BRIEF DESCRIPTION OF THE DRAWINGS FIG. 1 is a circuit diagram of one embodiment of the present invention. FIG. 2 is a timing chart of a scan signal output circuit according to the present invention. FIG. 3 is a waveform diagram of a through current in the present invention. FIG. 4 is a circuit diagram of a conventional example. FIG. 5 is a timing chart of a scan signal output circuit in a conventional example. FIG. 6 is a waveform diagram of a through current in a conventional example. [Description of Signs] 1 NMOS transistor 2 PMOS transistor 3 NAND gate 10 Pull-up / down switching circuit 13 m row × n column key matrix 14 sense circuit 15 scan signal output circuit 20 pull-down element

Claims (1)

Claims 1. A scan line constituting each row and a sense line constituting each column are arranged in a matrix, and the on / off state of a key switch connected to the intersection of each row and each column is determined.

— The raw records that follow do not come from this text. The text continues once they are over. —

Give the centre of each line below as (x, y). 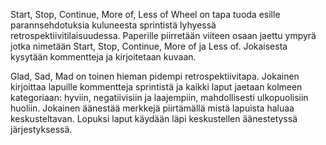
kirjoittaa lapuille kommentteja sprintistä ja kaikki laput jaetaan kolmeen (156, 87)
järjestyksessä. (41, 129)
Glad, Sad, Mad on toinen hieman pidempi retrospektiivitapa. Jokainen (155, 76)
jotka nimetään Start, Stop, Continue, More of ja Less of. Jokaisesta (149, 46)
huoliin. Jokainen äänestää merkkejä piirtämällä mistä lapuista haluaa (152, 108)
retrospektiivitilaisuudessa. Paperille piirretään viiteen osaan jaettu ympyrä (163, 35)
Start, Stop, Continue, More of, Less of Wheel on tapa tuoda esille (145, 14)
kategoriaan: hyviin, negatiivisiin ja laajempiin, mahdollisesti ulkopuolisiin (159, 97)
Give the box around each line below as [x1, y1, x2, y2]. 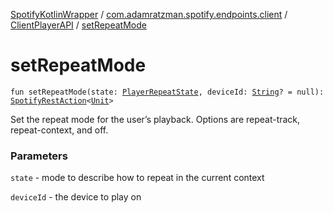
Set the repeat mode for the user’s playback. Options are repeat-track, [10, 113, 301, 125]
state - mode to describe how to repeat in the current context [10, 172, 265, 184]
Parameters [10, 149, 68, 163]
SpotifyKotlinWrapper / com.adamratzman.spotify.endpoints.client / [10, 9, 288, 20]
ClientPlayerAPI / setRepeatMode [10, 19, 147, 31]
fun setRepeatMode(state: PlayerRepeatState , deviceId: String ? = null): [10, 87, 325, 97]
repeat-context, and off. [10, 124, 109, 136]
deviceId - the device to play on [10, 191, 142, 203]
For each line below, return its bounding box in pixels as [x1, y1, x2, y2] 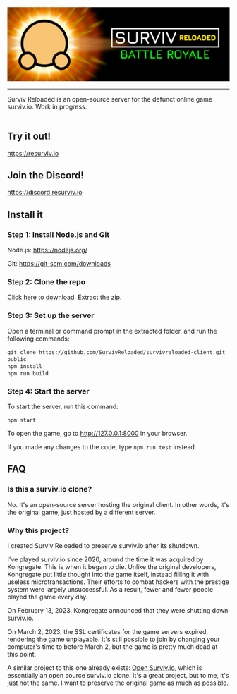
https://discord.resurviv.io [7, 188, 83, 197]
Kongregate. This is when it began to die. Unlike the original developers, [7, 563, 217, 571]
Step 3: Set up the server [7, 310, 95, 320]
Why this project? [7, 525, 69, 535]
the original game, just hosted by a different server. [7, 508, 156, 516]
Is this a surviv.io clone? [7, 485, 92, 494]
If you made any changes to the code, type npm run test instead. [7, 443, 197, 451]
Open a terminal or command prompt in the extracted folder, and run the [7, 327, 217, 335]
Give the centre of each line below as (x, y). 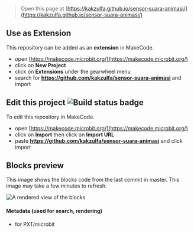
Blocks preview (35, 165)
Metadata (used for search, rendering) (54, 211)
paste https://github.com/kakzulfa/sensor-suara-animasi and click (99, 140)
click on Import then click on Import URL (64, 134)
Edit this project (36, 103)
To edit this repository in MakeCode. (50, 117)
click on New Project (40, 65)
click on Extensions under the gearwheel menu (73, 71)
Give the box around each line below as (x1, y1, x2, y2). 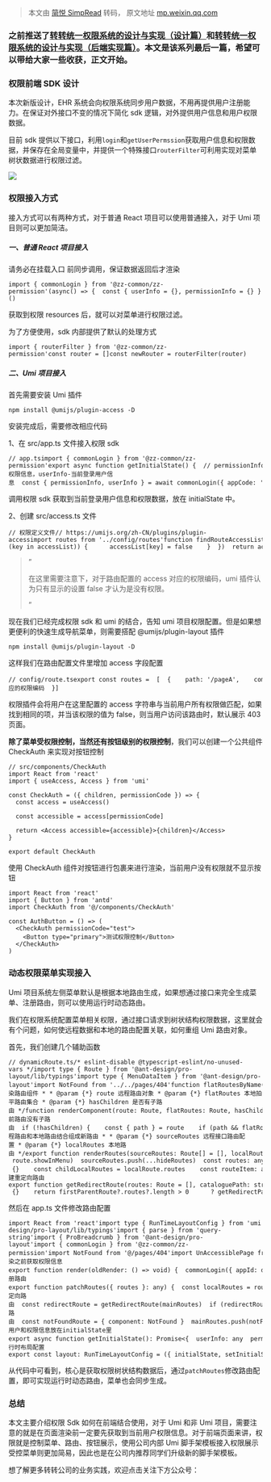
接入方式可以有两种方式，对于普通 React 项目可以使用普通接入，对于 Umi (8, 212, 252, 222)
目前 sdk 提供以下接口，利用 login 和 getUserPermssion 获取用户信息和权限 (8, 135, 248, 145)
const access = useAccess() (15, 799, 110, 807)
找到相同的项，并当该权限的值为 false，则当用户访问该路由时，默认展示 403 (8, 710, 261, 720)
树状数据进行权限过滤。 (8, 155, 86, 165)
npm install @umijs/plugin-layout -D (8, 643, 135, 651)
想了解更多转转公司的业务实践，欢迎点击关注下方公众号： (8, 1465, 199, 1475)
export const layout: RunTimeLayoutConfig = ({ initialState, (8, 1350, 222, 1358)
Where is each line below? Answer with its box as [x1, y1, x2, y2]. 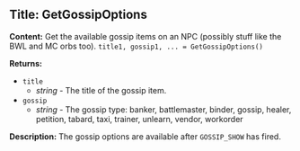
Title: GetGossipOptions [9, 7, 148, 22]
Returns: [9, 58, 43, 68]
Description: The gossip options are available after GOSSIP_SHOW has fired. [9, 130, 281, 142]
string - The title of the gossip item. [35, 84, 167, 95]
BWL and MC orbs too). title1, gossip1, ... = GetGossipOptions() [9, 40, 263, 51]
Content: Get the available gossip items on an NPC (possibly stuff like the [9, 31, 282, 41]
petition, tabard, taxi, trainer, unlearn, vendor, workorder [35, 113, 244, 124]
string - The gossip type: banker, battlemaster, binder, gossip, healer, [35, 103, 292, 115]
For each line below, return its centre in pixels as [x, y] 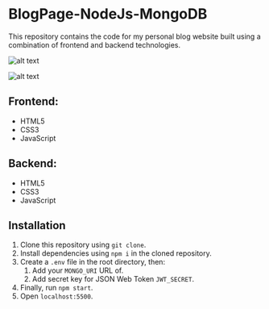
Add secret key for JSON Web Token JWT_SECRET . [113, 279]
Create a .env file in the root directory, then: [93, 262]
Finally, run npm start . [56, 288]
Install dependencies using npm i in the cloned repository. [116, 253]
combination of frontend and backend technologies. [95, 44]
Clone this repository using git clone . [83, 245]
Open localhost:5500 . [56, 296]
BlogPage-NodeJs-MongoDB [108, 14]
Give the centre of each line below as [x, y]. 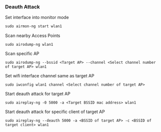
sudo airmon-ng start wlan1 [34, 26]
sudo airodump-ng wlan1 [29, 45]
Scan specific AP [22, 54]
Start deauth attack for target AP [38, 94]
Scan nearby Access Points [33, 36]
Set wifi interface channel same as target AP [50, 76]
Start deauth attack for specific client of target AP [55, 112]
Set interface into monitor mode [37, 18]
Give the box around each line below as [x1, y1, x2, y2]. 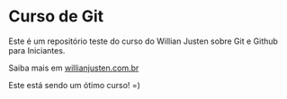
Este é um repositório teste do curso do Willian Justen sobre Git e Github [8, 36, 278, 46]
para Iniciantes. [8, 45, 66, 55]
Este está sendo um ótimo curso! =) [8, 79, 141, 90]
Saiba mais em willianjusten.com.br [8, 62, 139, 73]
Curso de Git [8, 6, 104, 27]
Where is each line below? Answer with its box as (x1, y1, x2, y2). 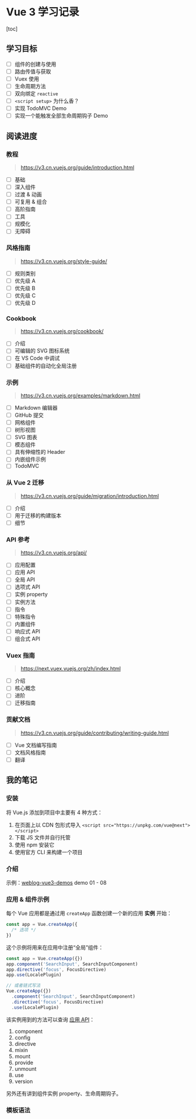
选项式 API (14, 583, 41, 590)
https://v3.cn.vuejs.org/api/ (20, 549, 87, 556)
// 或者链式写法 (6, 982, 41, 989)
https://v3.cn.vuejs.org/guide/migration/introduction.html (20, 492, 159, 499)
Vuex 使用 (14, 75, 39, 82)
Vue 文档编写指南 (14, 741, 57, 748)
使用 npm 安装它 (14, 841, 55, 848)
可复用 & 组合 (14, 198, 47, 205)
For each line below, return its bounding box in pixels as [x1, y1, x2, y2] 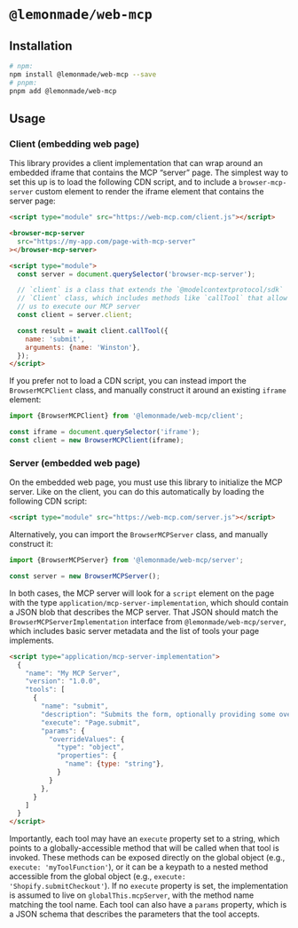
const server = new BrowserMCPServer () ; [9, 571, 161, 581]
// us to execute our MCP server [17, 302, 141, 312]
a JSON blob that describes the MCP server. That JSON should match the [9, 607, 278, 617]
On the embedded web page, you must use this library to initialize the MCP [9, 477, 283, 488]
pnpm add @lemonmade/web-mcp [9, 86, 117, 95]
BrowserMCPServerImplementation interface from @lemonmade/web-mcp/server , [9, 615, 286, 627]
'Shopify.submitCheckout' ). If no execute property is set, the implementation [9, 881, 288, 892]
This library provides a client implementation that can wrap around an [9, 158, 263, 169]
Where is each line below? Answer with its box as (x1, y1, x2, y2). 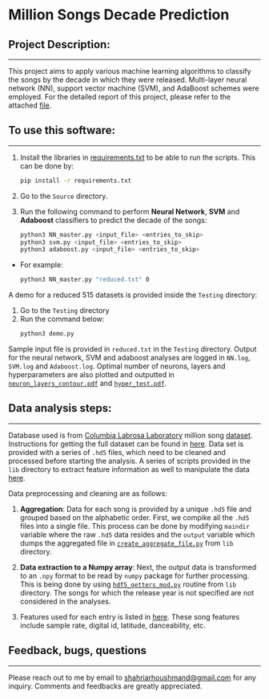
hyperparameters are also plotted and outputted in (8, 370, 175, 380)
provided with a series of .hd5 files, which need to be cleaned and (8, 447, 227, 457)
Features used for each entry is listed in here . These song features (19, 612, 240, 621)
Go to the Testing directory (19, 306, 110, 315)
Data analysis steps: (8, 401, 112, 415)
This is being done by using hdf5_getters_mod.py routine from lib (19, 579, 237, 589)
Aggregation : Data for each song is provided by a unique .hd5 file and (19, 504, 252, 514)
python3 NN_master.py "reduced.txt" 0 (19, 275, 150, 284)
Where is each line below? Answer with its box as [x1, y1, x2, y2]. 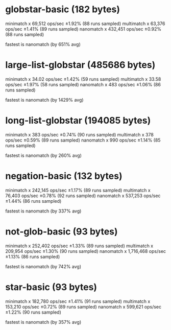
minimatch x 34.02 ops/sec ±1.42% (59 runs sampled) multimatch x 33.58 [5, 76, 161, 82]
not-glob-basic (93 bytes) [5, 226, 118, 237]
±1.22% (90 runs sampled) [5, 309, 61, 315]
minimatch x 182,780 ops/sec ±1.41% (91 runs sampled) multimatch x [5, 298, 151, 304]
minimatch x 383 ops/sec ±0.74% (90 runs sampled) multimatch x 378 [5, 131, 154, 137]
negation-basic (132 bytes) [5, 170, 123, 182]
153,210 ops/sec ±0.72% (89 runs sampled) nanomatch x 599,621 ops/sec [5, 303, 162, 310]
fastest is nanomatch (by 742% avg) [5, 263, 82, 269]
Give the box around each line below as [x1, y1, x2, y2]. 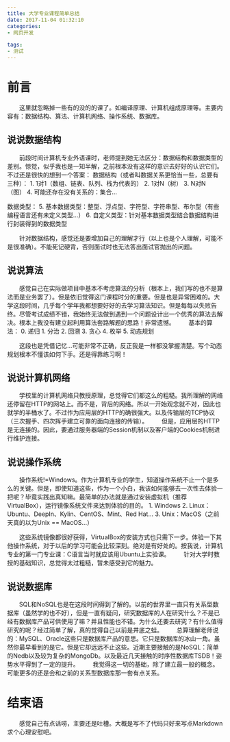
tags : [7, 42, 23, 49]
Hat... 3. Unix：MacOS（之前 [138, 510, 220, 518]
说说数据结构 [7, 134, 62, 146]
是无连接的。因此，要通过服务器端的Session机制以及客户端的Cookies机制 [7, 425, 214, 434]
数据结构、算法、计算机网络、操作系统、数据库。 [25, 112, 163, 120]
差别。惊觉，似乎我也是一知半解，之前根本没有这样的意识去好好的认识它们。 [7, 162, 223, 170]
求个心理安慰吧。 [7, 728, 55, 736]
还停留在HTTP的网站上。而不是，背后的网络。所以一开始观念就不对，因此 [7, 400, 216, 408]
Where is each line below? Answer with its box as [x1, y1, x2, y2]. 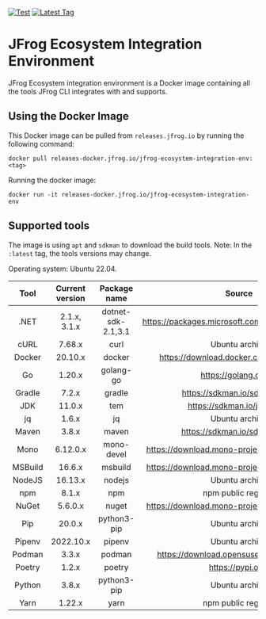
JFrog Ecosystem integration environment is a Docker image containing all [8, 78, 251, 87]
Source [225, 288, 253, 299]
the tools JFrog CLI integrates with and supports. [8, 86, 168, 96]
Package [99, 282, 133, 293]
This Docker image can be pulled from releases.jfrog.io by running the [8, 131, 245, 140]
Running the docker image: [8, 175, 97, 185]
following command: [8, 139, 75, 148]
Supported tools [8, 219, 90, 233]

In a key scan circuit for detecting, a pull-up / down switch circuit connected to each of the sense lines, and a scan signal output circuit for generating a scan signal, a scan information signal, and a pull-up / down switch signal sequentially supplied to each scan line And a sense circuit for reading the scan information signal and the state of each of the sense lines and outputting a key ON / OFF state. The pull-up / down switching circuit includes a pull-up element, a pull-down element, and a gate circuit. And the pull-up / down switching signal is input to one of the gate circuits, and the state of the sense line is input to the other of the gate circuits as a feedback input. A key scan circuit that switches the pull-up / down switching circuit to a pull-up element or a pull-down element in response to an on / off state of the key switch.